> Exercise aim
Show only those lines of the entries where the string "Published" is found.

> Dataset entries
####

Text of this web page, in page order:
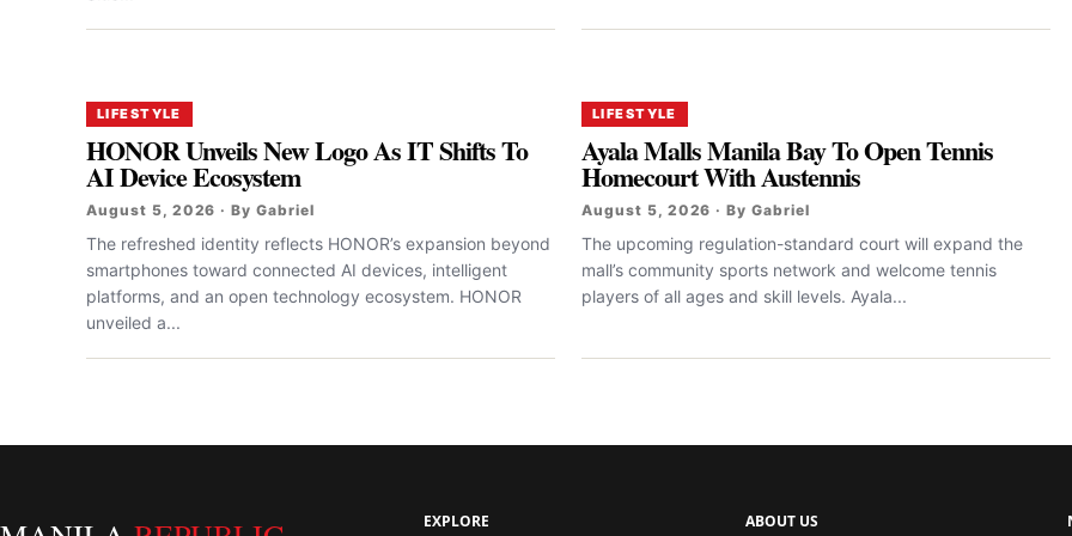
LIFESTYLE
HONOR Unveils New Logo As IT Shifts To
AI Device Ecosystem
August 5, 2026 · By Gabriel
The refreshed identity reflects HONOR’s expansion beyond
smartphones toward connected AI devices, intelligent
platforms, and an open technology ecosystem. HONOR
unveiled a...
LIFESTYLE
Ayala Malls Manila Bay To Open Tennis
Homecourt With Austennis
August 5, 2026 · By Gabriel
The upcoming regulation-standard court will expand the
mall’s community sports network and welcome tennis
players of all ages and skill levels. Ayala...
EXPLORE ABOUT US
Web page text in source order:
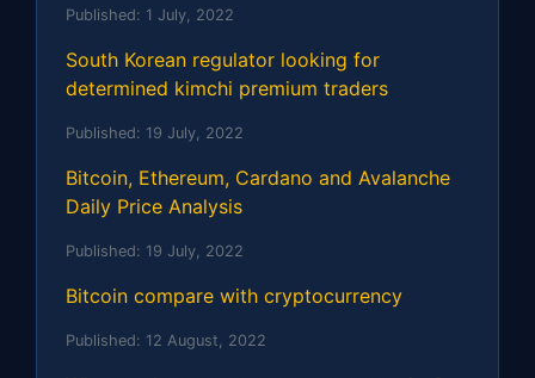
Published: 1 July, 2022
South Korean regulator looking for
determined kimchi premium traders
Published: 19 July, 2022
Bitcoin, Ethereum, Cardano and Avalanche
Daily Price Analysis
Published: 19 July, 2022
Bitcoin compare with cryptocurrency
Published: 12 August, 2022

####

> Result of the exercise
Published: 1 July, 2022
Published: 19 July, 2022
Published: 19 July, 2022
Published: 12 August, 2022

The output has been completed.